Figura 3: Banco ottico per l'esperimento FPOP. (A) Il campione viene mescolato con H2O2, dosimetro radicale dell'adenina e spazzino della glutammina e caricato nella siringa. Il campione viene spinto attraverso il capillare di silice fuso attraverso il percorso del fascio focalizzato di un laser UV KrF excimer. La luce UV fotolizza H2O2 in radicali idrossili, che ossidano la proteina e il dosimetro dell'adenina. Il flusso della siringa spinge il campione illuminato fuori dal percorso del laser prima del successivo impulso laser, con un volume di esclusione non illuminato tra le regioni illuminate. Immediatamente dopo l'ossidazione, il campione viene passato attraverso uno spettrofotometro UV in linea, che misura l'assorbimento UV dell'adenina a 265 nm. Il campione viene quindi depositato in un buffer di quench per eliminare i restanti H2O2 e gli ossidanti secondari. (B) La dimensione del punto viene misurata dopo l'irradiazione di una nota adasi colorata apposta dietro il capillare con il laser a 248 nm. La larghezza del punto viene utilizzata per calcolare la frequenza di flusso del campione, e la silhouette del capillare al centro del punto viene utilizzata per allineare il banco ottico. Si prega di fare clic qui per visualizzare una versione più grande di questa figura.
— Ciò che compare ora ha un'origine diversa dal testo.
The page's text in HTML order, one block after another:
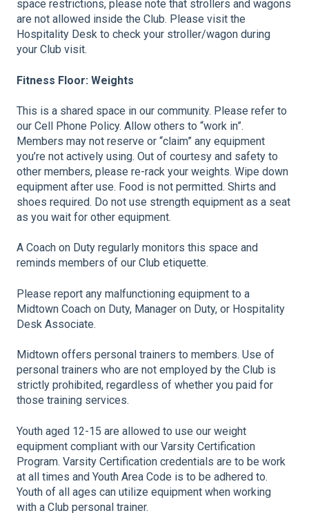
space restrictions, please note that strollers and wagons
are not allowed inside the Club. Please visit the
Hospitality Desk to check your stroller/wagon during
your Club visit.
Fitness Floor: Weights
This is a shared space in our community. Please refer to
our Cell Phone Policy. Allow others to “work in”.
Members may not reserve or “claim” any equipment
you’re not actively using. Out of courtesy and safety to
other members, please re-rack your weights. Wipe down
equipment after use. Food is not permitted. Shirts and
shoes required. Do not use strength equipment as a seat
as you wait for other equipment.
A Coach on Duty regularly monitors this space and
reminds members of our Club etiquette.
Please report any malfunctioning equipment to a
Midtown Coach on Duty, Manager on Duty, or Hospitality
Desk Associate.
Midtown offers personal trainers to members. Use of
personal trainers who are not employed by the Club is
strictly prohibited, regardless of whether you paid for
those training services.
Youth aged 12-15 are allowed to use our weight
equipment compliant with our Varsity Certification
Program. Varsity Certification credentials are to be work
at all times and Youth Area Code is to be adhered to.
Youth of all ages can utilize equipment when working
with a Club personal trainer.
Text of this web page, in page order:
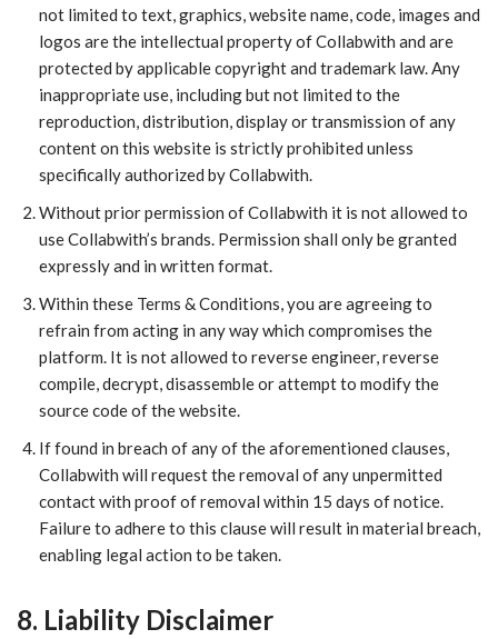
not limited to text, graphics, website name, code, images and
logos are the intellectual property of Collabwith and are
protected by applicable copyright and trademark law. Any
inappropriate use, including but not limited to the
reproduction, distribution, display or transmission of any
content on this website is strictly prohibited unless
specifically authorized by Collabwith.
​Without prior permission of Collabwith it is not allowed to
use Collabwith’s brands. Permission shall only be granted
expressly and in written format.
Within these Terms & Conditions, you are agreeing to
refrain from acting in any way which compromises the
platform. It is not allowed to reverse engineer, reverse
compile, decrypt, disassemble or attempt to modify the
source code of the website.
If found in breach of any of the aforementioned clauses,
Collabwith will request the removal of any unpermitted
contact with proof of removal within 15 days of notice.
Failure to adhere to this clause will result in material breach,
enabling legal action to be taken.
8. Liability Disclaimer
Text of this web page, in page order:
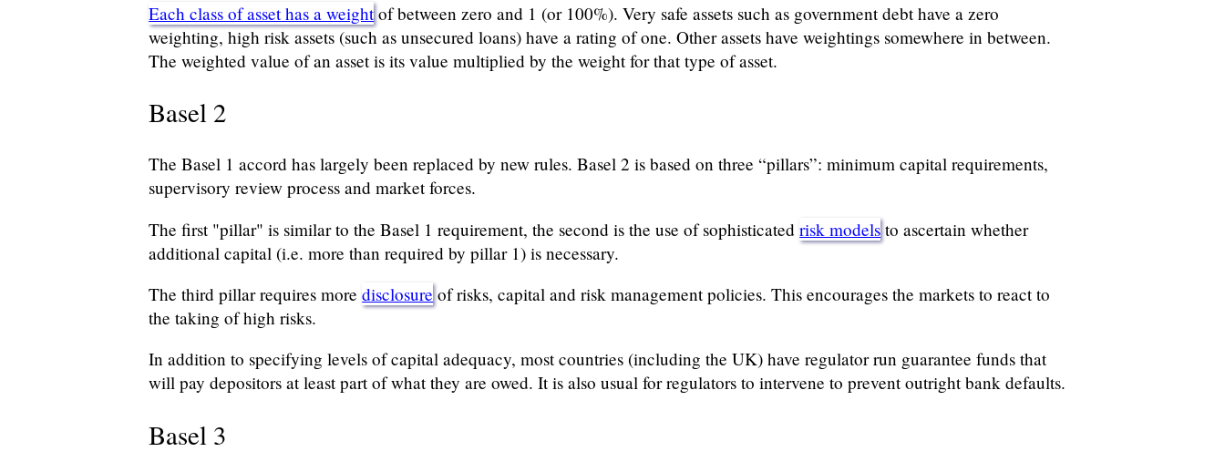
Each class of asset has a weightof between zero and 1 (or 100%). Very safe assets such as government debt have a zero
weighting, high risk assets (such as unsecured loans) have a rating of one. Other assets have weightings somewhere in between.
The weighted value of an asset is its value multiplied by the weight for that type of asset.
Basel 2
The Basel 1 accord has largely been replaced by new rules. Basel 2 is based on three “pillars”: minimum capital requirements,
supervisory review process and market forces.
The first "pillar" is similar to the Basel 1 requirement, the second is the use of sophisticatedrisk models to ascertain whether
additional capital (i.e. more than required by pillar 1) is necessary.
The third pillar requires moredisclosure of risks, capital and risk management policies. This encourages the markets to react to
the taking of high risks.
In addition to specifying levels of capital adequacy, most countries (including the UK) have regulator run guarantee funds that
will pay depositors at least part of what they are owed. It is also usual for regulators to intervene to prevent outright bank defaults.
Basel 3
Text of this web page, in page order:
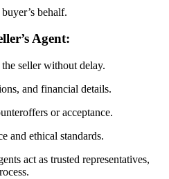
buyer’s behalf.
Agent:
the seller without delay.
and financial details.
or acceptance.
and ethical standards.
act as trusted representatives,
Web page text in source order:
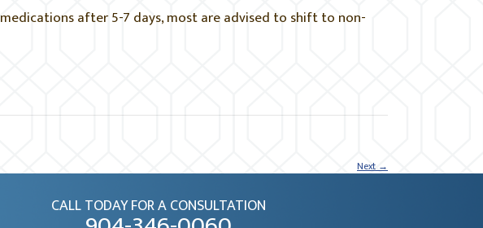
after 5-7 days, most are advised to shift to non-
Next→
CALL TODAY FOR A CONSULTATION
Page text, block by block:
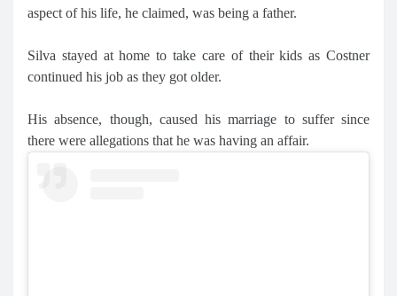
aspect of his life, he claimed, was being a father.
Silva stayed at home to take care of their kids as Costner
continued his job as they got older.
His absence, though, caused his marriage to suffer since
there were allegations that he was having an affair.
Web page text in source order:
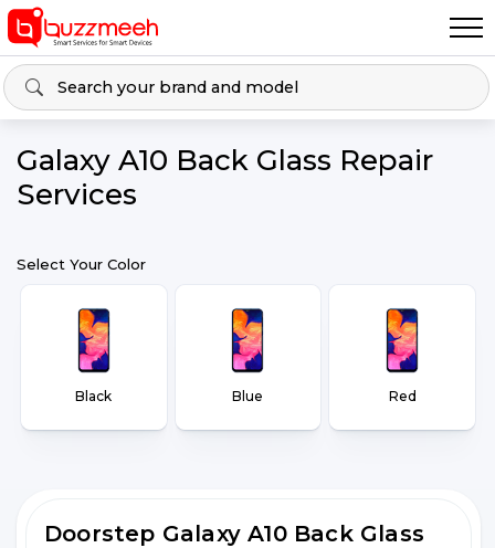
Galaxy A10 Back Glass Repair
Services
Select Your Color
Black Blue Red
Doorstep Galaxy A10 Back Glass
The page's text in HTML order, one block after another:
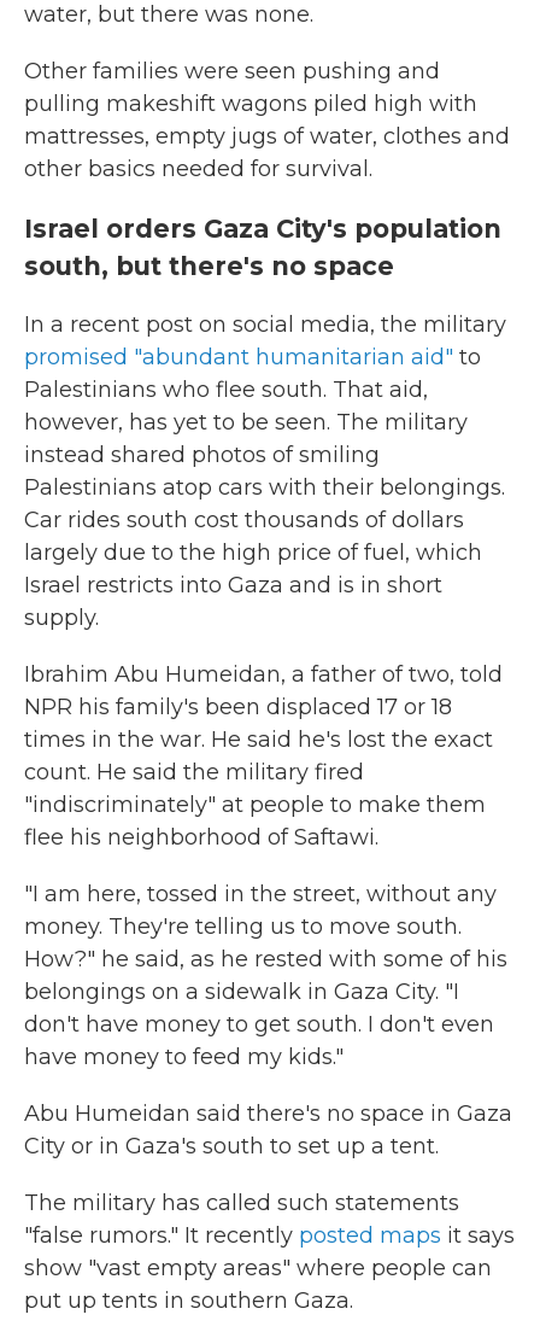
water, but there was none.
Other families were seen pushing and
pulling makeshift wagons piled high with
mattresses, empty jugs of water, clothes and
other basics needed for survival.
Israel orders Gaza City's population
south, but there's no space
In a recent post on social media, the military
promised "abundant humanitarian aid" to
Palestinians who flee south. That aid,
however, has yet to be seen. The military
instead shared photos of smiling
Palestinians atop cars with their belongings.
Car rides south cost thousands of dollars
largely due to the high price of fuel, which
Israel restricts into Gaza and is in short
supply.
Ibrahim Abu Humeidan, a father of two, told
NPR his family's been displaced 17 or 18
times in the war. He said he's lost the exact
count. He said the military fired
"indiscriminately" at people to make them
flee his neighborhood of Saftawi.
"I am here, tossed in the street, without any
money. They're telling us to move south.
How?" he said, as he rested with some of his
belongings on a sidewalk in Gaza City. "I
don't have money to get south. I don't even
have money to feed my kids."
Abu Humeidan said there's no space in Gaza
City or in Gaza's south to set up a tent.
The military has called such statements
"false rumors." It recently posted maps it says
show "vast empty areas" where people can
put up tents in southern Gaza.
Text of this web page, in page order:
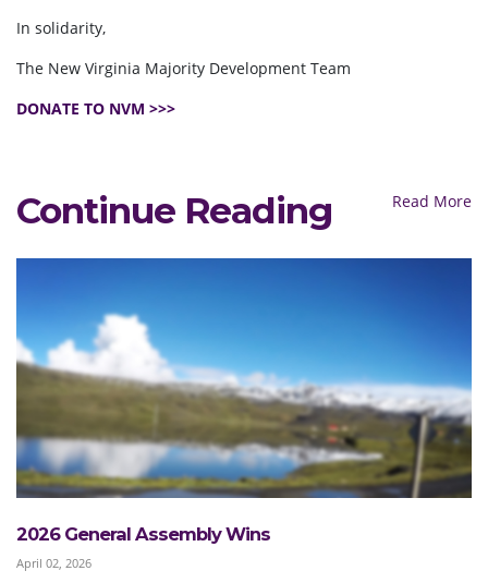
In solidarity,
The New Virginia Majority Development Team
DONATE TO NVM >>>
Continue Reading Read More
2026 General Assembly Wins
April 02, 2026
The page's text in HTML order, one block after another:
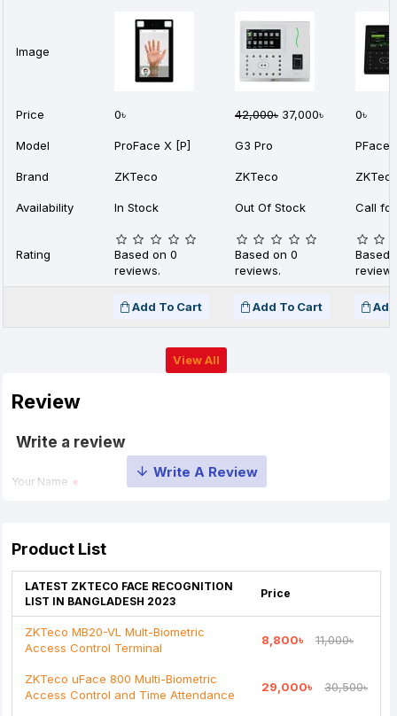
Image
Price 0৳ 42,000৳ 37,000৳ 0৳
Model ProFace X [P] G3 Pro
Brand ZKTeco ZKTeco
Availability In Stock Out Of Stock Call
Rating
Based on 0
reviews.
Based on 0
reviews.
Based
Add To Cart Add To Cart
View All
Review
Write a review
Your Name
Your Review
Rating
Product List
LATEST ZKTECO FACE RECOGNITION
LIST IN BANGLADESH 2023
Price
ZKTeco MB20-VL Mult-Biometric
Access Control Terminal
8,800৳ 11,000৳
ZKTeco uFace 800 Multi-Biometric
Access Control and Time Attendance
29,000৳ 30,500৳
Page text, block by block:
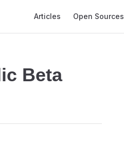
Articles Open Sources
Beta
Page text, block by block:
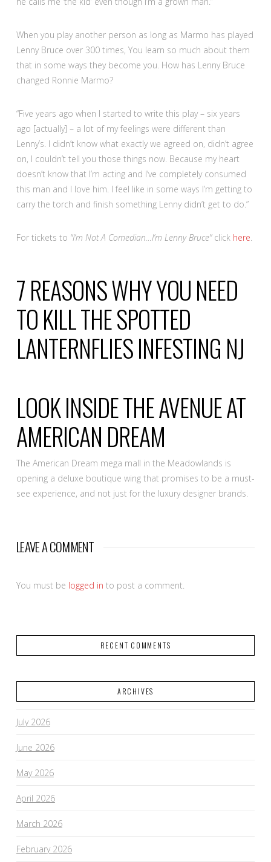
When you play another person as long as Marmo has played
Lenny Bruce over 300 times, You learn so much about them
that in some ways they become you. How has Lenny Bruce
changed Ronnie Marmo?
“Five years ago when I started to write this play – six years
ago [actually] – a lot of my feelings were different than
Lenny’s. I didn’t know what exactly we agreed on, didn’t agree
on, I couldn’t tell you those things now. Because my heart
doesn’t know that I’m acting and I’ve completely consumed
this man and I love him. I feel like in some ways I’m getting to
carry the torch and finish something Lenny didn’t get to do.”
For tickets to “I’m Not A Comedian…I’m Lenny Bruce”click here.
7 REASONS WHY YOU NEED
TO KILL THE SPOTTED
LANTERNFLIES INFESTING NJ
LOOK INSIDE THE AVENUE AT
AMERICAN DREAM
The American Dream mega mall in the Meadowlands is
opening a deluxe boutique wing that promises to be a must-
see experience, and not just for the luxury designer brands.
LEAVE A COMMENT
You must be logged in to post a comment.
RECENT COMMENTS
ARCHIVES
July 2026
June 2026
May 2026
April 2026
March 2026
February 2026
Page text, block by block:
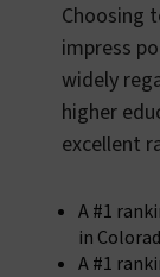
Choosing
impress
widely
higher
excellent
A #1
in
A #1
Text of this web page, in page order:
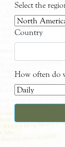
Select the
Country
How often do
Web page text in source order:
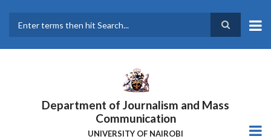
main
Department of Journalism and Mass
Communication
UNIVERSITY OF NAIROBI
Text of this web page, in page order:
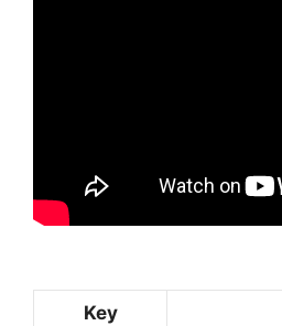
Key
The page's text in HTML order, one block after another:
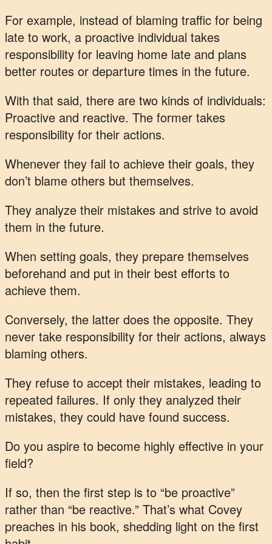
For example, instead of blaming traffic for being
late to work, a proactive individual takes
responsibility for leaving home late and plans
better routes or departure times in the future.
With that said, there are two kinds of individuals:
Proactive and reactive. The former takes
responsibility for their actions.
Whenever they fail to achieve their goals, they
don’t blame others but themselves.
They analyze their mistakes and strive to avoid
them in the future.
When setting goals, they prepare themselves
beforehand and put in their best efforts to
achieve them.
Conversely, the latter does the opposite. They
never take responsibility for their actions, always
blaming others.
They refuse to accept their mistakes, leading to
repeated failures. If only they analyzed their
mistakes, they could have found success.
Do you aspire to become highly effective in your
field?
If so, then the first step is to “be proactive”
rather than “be reactive.” That’s what Covey
preaches in his book, shedding light on the first
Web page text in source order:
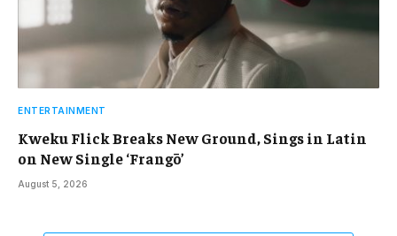
ENTERTAINMENT
Kweku Flick Breaks New Ground, Sings in Latin
on New Single ‘Frangō’
August 5, 2026
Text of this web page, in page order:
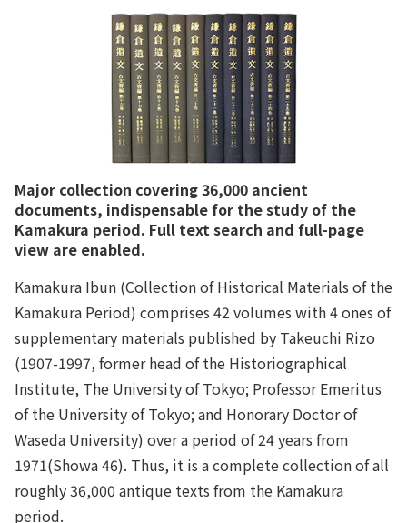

- Tagliare una lunghezza appropriata del capillare di silice fusa (diametro esterno di 360 m e diametro interno di 100 m) e utilizzando un manicotto, collegare alla siringa a gas-stretto utilizzando un connettore a basso volume morto.
- Bruciare delicatamente il rivestimento in poliimide del capillare con una torcia di butano nel punto in cui il dosimetro in linea legge il segnale di assorbimento a 265 nm dopo l'esposizione laser dei campioni. Pulire delicatamente i detriti sul capillare usando il metanolo su una salvietta senza lanugine. Il rivestimento in poliimide nel sito di incidenza laser può essere bruciato in modo simile con la torcia butano o bruciato con la cottura laser ad escimero a bassa potenza.
NOTA: Attendere che il capillare si raffredderà in quanto è un pericolo di incendio usare il metanolo sul capillare caldo.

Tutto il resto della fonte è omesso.